**Exercise prompt:** Of the entries below, restate word for word only the section that runs from the line with "Referenced by" to the line with "pointer BasePtr.", counting both ends.

**Data listing:**
*** Begin section ***

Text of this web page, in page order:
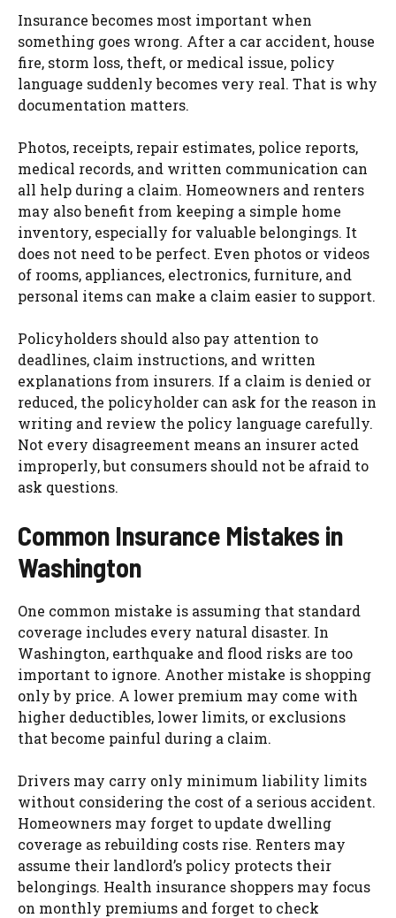
Insurance becomes most important when
something goes wrong. After a car accident, house
fire, storm loss, theft, or medical issue, policy
language suddenly becomes very real. That is why
documentation matters.
Photos, receipts, repair estimates, police reports,
medical records, and written communication can
all help during a claim. Homeowners and renters
may also benefit from keeping a simple home
inventory, especially for valuable belongings. It
does not need to be perfect. Even photos or videos
of rooms, appliances, electronics, furniture, and
personal items can make a claim easier to support.
Policyholders should also pay attention to
deadlines, claim instructions, and written
explanations from insurers. If a claim is denied or
reduced, the policyholder can ask for the reason in
writing and review the policy language carefully.
Not every disagreement means an insurer acted
improperly, but consumers should not be afraid to
ask questions.
Common Insurance Mistakes in
Washington
One common mistake is assuming that standard
coverage includes every natural disaster. In
Washington, earthquake and flood risks are too
important to ignore. Another mistake is shopping
only by price. A lower premium may come with
higher deductibles, lower limits, or exclusions
that become painful during a claim.
Drivers may carry only minimum liability limits
without considering the cost of a serious accident.
Homeowners may forget to update dwelling
coverage as rebuilding costs rise. Renters may
assume their landlord’s policy protects their
belongings. Health insurance shoppers may focus
on monthly premiums and forget to check
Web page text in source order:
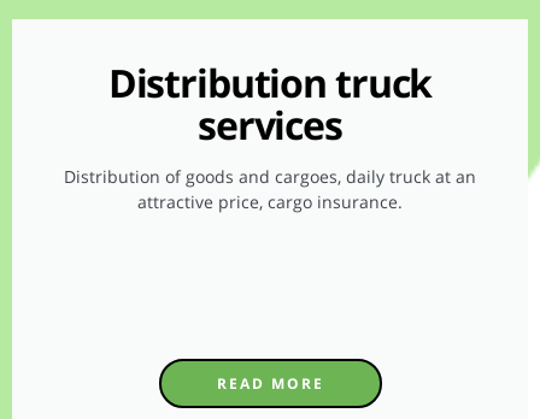
Distribution truck
services
Distribution of goods and cargoes, daily truck at an
attractive price, cargo insurance.
READ MORE
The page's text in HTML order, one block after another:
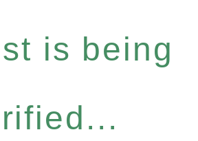
is being
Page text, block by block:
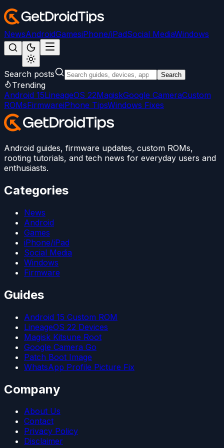
NewsAndroidGamesiPhone/iPadSocial MediaWindows
Search posts Search
Trending
Android 15LineageOS 22MagiskGoogle CameraCustom
ROMsFirmwareiPhone TipsWindows Fixes
Android guides, firmware updates, custom ROMs,
rooting tutorials, and tech news for everyday users and
enthusiasts.
Categories
News
Android
Games
iPhone/iPad
Social Media
Windows
Firmware
Guides
Android 15 Custom ROM
LineageOS 22 Devices
Magisk Kitsune Root
Google Camera Go
Patch Boot Image
WhatsApp Profile Picture Fix
Company
About Us
Contact
Privacy Policy
Disclaimer
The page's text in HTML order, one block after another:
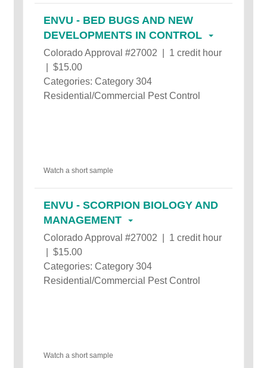
ENVU - BED BUGS AND NEW
DEVELOPMENTS IN CONTROL
Colorado Approval #27002 | 1 credit hour
| $15.00
Categories: Category 304
Residential/Commercial Pest Control
Watch a short sample
ENVU - SCORPION BIOLOGY AND
MANAGEMENT
Colorado Approval #27002 | 1 credit hour
| $15.00
Categories: Category 304
Residential/Commercial Pest Control
Watch a short sample
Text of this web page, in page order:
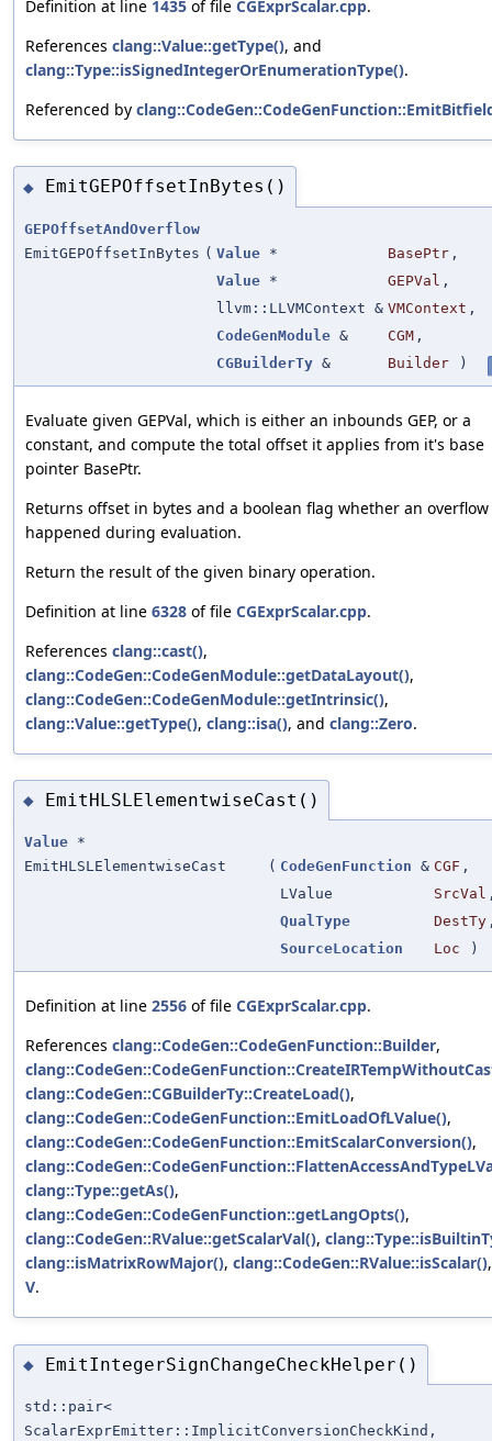
Definition at line 1435 of file CGExprScalar.cpp.
References clang::Value::getType(), and
clang::Type::isSignedIntegerOrEnumerationType().
Referenced by
◆ EmitGEPOffsetInBytes()
GEPOffsetAndOverflow
EmitGEPOffsetInBytes ( Value * BasePtr ,
Value * GEPVal ,
llvm::LLVMContext & VMContext ,
CodeGenModule & CGM ,
CGBuilderTy & Builder )
Evaluate given GEPVal, which is either an inbounds GEP, or a
constant, and compute the total offset it applies from it's base
pointer BasePtr.
Returns offset in bytes and a boolean flag whether an overflow
happened during evaluation.
Return the result of the given binary operation.
Definition at line 6328 of file CGExprScalar.cpp.
References clang::cast(),
clang::CodeGen::CodeGenModule::getDataLayout(),
clang::CodeGen::CodeGenModule::getIntrinsic(),
clang::Value::getType(), clang::isa(), and clang::Zero.
◆ EmitHLSLElementwiseCast()
Value *
EmitHLSLElementwiseCast
( CodeGenFunction & CGF ,
LValue
SrcVal
QualType
DestTy
SourceLocation
Loc )
Definition at line 2556 of file CGExprScalar.cpp.
References clang::CodeGen::CodeGenFunction::Builder,
clang::CodeGen::CGBuilderTy::CreateLoad(),
clang::CodeGen::CodeGenFunction::EmitLoadOfLValue(),
clang::CodeGen::CodeGenFunction::EmitScalarConversion(),
clang::Type::getAs(),
clang::CodeGen::CodeGenFunction::getLangOpts(),
clang::CodeGen::RValue::getScalarVal(),
clang::isMatrixRowMajor(), clang::CodeGen::RValue::isScalar()
V.
◆ EmitIntegerSignChangeCheckHelper()
std::pair<
ScalarExprEmitter::ImplicitConversionCheckKind,
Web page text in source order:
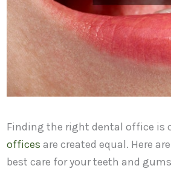
Finding the right dental office is
offices are created equal. Here
best care for your teeth and

*** End section ***

**Answer box:**
Referenced by
◆ EmitGEPOffsetInBytes()
GEPOffsetAndOverflow
EmitGEPOffsetInBytes ( Value * BasePtr ,
Value * GEPVal ,
llvm::LLVMContext & VMContext ,
CodeGenModule & CGM ,
CGBuilderTy & Builder )
Evaluate given GEPVal, which is either an inbounds GEP, or a
constant, and compute the total offset it applies from it's base
pointer BasePtr.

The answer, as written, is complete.